▶ [Task to complete]: Go through the listing below and write out exactly the lines from the one that mentions "Change of Basis (97, 204)" through the one that mentions "name, int_f* namelen);", minus the pictures.

▶ [Source data]:
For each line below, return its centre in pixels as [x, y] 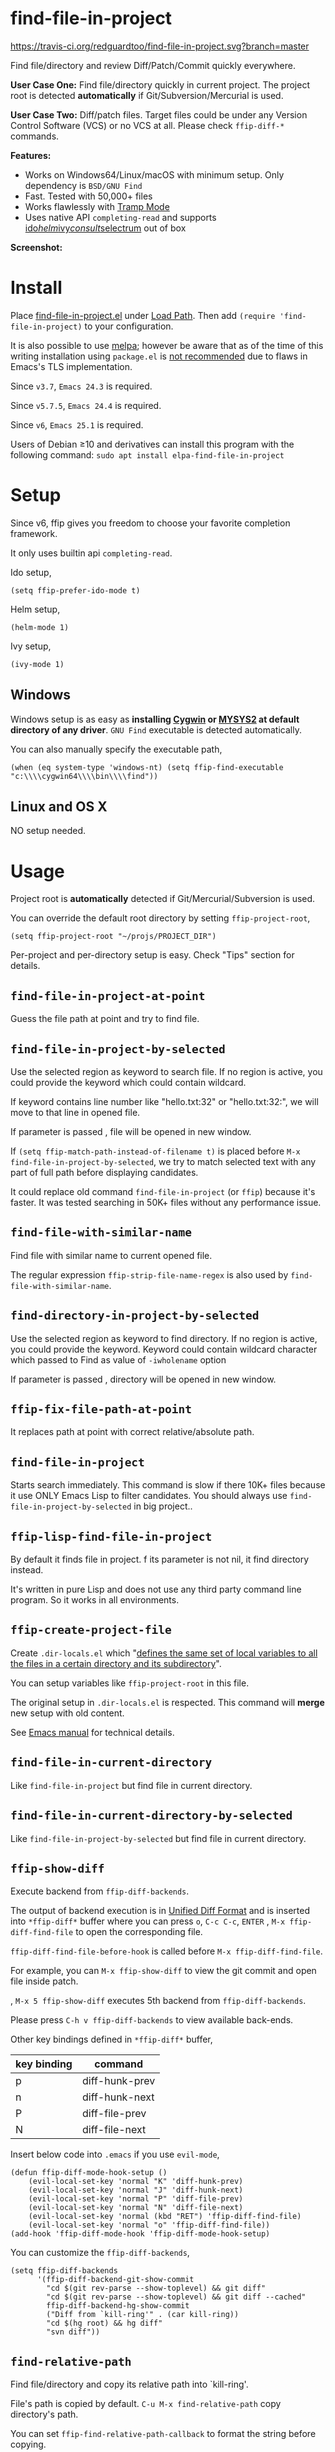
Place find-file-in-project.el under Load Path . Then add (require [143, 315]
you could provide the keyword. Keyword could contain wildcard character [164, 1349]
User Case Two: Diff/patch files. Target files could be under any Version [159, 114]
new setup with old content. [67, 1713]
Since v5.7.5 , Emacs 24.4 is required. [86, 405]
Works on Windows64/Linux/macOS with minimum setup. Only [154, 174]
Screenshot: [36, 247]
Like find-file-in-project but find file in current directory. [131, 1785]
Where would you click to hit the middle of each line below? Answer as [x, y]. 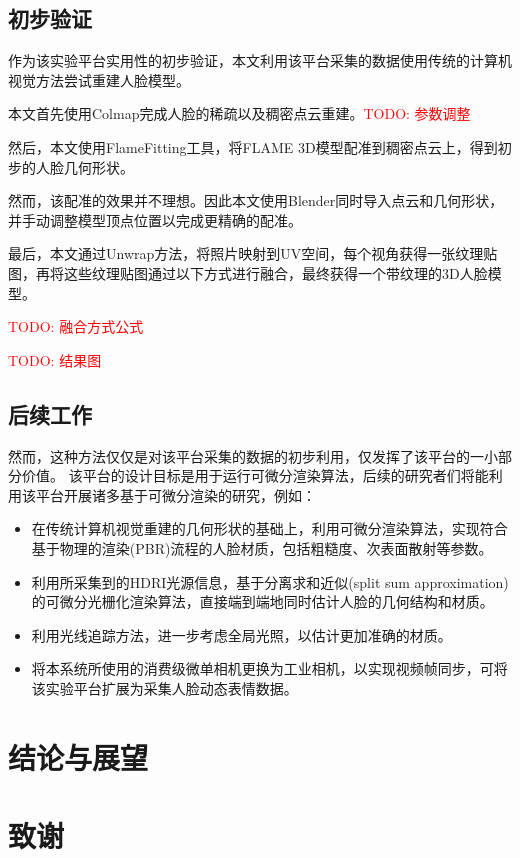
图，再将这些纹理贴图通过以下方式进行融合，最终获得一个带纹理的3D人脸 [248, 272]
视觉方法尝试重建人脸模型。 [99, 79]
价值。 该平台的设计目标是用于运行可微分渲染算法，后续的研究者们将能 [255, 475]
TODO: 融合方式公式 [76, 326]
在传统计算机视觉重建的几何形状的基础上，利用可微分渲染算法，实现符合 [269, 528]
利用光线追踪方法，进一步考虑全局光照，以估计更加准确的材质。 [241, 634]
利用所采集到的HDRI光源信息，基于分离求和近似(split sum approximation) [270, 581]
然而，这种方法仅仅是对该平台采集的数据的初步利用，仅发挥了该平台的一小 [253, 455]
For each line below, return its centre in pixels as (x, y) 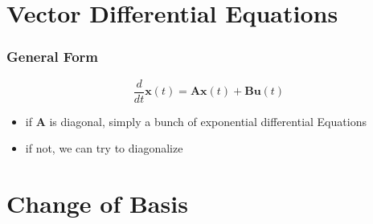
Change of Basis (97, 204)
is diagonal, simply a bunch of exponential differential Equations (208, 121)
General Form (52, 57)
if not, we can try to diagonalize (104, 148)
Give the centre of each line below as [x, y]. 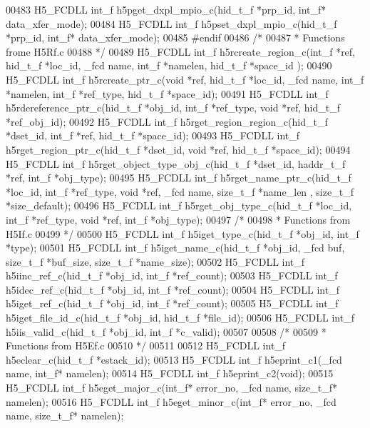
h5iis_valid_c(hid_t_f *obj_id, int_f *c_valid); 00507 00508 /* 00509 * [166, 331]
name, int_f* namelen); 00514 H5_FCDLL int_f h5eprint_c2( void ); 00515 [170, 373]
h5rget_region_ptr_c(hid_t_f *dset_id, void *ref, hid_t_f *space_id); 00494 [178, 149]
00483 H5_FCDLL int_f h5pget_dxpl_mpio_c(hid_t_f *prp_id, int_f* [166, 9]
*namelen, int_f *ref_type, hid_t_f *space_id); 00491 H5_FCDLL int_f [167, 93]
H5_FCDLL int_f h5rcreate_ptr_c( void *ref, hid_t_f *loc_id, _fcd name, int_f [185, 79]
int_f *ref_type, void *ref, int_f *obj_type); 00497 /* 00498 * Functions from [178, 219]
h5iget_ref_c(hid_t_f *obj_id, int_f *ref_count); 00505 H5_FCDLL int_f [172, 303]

▶ [Written solution]:
Change of Basis (97, 204)
is diagonal, simply a bunch of exponential differential Equations (208, 121)
General Form (52, 57)
if not, we can try to diagonalize (104, 148)
Give the centre of each line below as [x, y]. 
h5iis_valid_c(hid_t_f *obj_id, int_f *c_valid); 00507 00508 /* 00509 * [166, 331]
name, int_f* namelen); 00514 H5_FCDLL int_f h5eprint_c2( void ); 00515 [170, 373]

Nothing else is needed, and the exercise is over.